Monday, September 22, 2008

A Fast Switched Backplane for a Gigabit Switched Router ('97)

Router design takes quite a bit of hardware organization. The internal of a router is divided into forwarding decision, backplane, and output-link scheduler. Forwarding decision takes care of the MAC header (TTL, checksum, and etc.). Output-link scheduling handles flow or priority control to meet QoS, while the backplane does the actual transfer from the input to its outgoing port. The paper analyzes the design of backplane.

Traditionally, backplane is built using bus. This is called "shared backplane". It's known to be non-scalable because at most one port can transmit at any given time. Using crossbar switch would be much more scalable, since there are multiple connections between the set of inputs and outputs. Packets can be transmitted simultaneously. There is time slot, and the between each time slot the switch is reconfigured. This means packets needs to be fixed length now in order to fit the time slot. This sounds similar to the comparison between CSMA and TDMA, only this being at the circuit level.

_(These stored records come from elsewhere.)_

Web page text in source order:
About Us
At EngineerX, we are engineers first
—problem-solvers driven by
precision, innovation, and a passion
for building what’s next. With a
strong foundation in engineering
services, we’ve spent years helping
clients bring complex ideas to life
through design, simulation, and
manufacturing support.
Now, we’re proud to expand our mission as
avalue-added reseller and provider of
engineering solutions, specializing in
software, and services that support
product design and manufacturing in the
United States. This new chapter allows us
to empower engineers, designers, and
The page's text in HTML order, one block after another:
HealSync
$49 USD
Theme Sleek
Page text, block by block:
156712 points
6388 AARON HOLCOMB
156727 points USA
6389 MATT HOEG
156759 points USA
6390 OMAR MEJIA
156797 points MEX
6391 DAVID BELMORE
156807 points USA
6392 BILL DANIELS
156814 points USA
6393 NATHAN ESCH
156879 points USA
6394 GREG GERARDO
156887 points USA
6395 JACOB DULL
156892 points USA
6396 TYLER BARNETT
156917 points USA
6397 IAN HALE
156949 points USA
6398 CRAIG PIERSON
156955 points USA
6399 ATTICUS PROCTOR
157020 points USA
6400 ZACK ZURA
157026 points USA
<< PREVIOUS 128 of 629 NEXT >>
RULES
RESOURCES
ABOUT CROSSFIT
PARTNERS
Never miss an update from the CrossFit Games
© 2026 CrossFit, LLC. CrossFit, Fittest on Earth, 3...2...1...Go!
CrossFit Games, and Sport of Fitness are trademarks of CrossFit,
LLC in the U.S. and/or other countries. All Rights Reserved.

Crossbar-switched backplane faces three scenarios that may block signal from transmitting. First is called head-of-line (HOL) blocking, which comes from scheduling multiple FIFO queues. The top element prevents the ones after from participating. Input and output blocking are caused by contention in accessing the hardware.

The way to deal with HOL blocking is to move away from FIFO and use something called Virtual output queuing (VOQ). Input maintains a queue for each output port, and sort the incoming packet into the corresponding queue before choosing one VOQ as input to enter the crossbar switch. In a sense, it adds an additional multiplexing stage. A simple scheduling algorithm called iSLIP is used to schedule these VOQs. iSLIP is two-sided (hand-shaking agreement), where output-side uses RR and input-side uses priority.

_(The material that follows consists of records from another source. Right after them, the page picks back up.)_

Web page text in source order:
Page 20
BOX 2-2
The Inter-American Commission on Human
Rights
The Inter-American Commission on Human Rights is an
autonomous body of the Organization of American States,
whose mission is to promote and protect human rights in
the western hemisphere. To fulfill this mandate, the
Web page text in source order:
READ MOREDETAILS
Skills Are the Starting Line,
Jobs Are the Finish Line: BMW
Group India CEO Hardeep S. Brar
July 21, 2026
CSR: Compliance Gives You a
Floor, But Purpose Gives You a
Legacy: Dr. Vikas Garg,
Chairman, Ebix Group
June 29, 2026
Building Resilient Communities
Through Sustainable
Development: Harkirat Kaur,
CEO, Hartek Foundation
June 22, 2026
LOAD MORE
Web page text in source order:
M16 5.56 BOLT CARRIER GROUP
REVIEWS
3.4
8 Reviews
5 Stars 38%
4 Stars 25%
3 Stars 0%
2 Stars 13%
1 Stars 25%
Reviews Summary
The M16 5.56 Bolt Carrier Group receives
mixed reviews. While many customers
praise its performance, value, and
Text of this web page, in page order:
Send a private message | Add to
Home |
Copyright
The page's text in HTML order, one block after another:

I wish the VOQ stuffs can be illustrated more in the paper. Sometimes it's hard to picture how these things are implemented. More importantly, they don't give a sense of what the overhead and cost are, even though the paper seems to focus heavily on implementation.

The paper gives a rough overall picture of the tread in router design. It gives a good sense to beginners like me in knowing about how queuing is done in routers. I recommend keeping this paper, especially if you'll need to read the optics paper.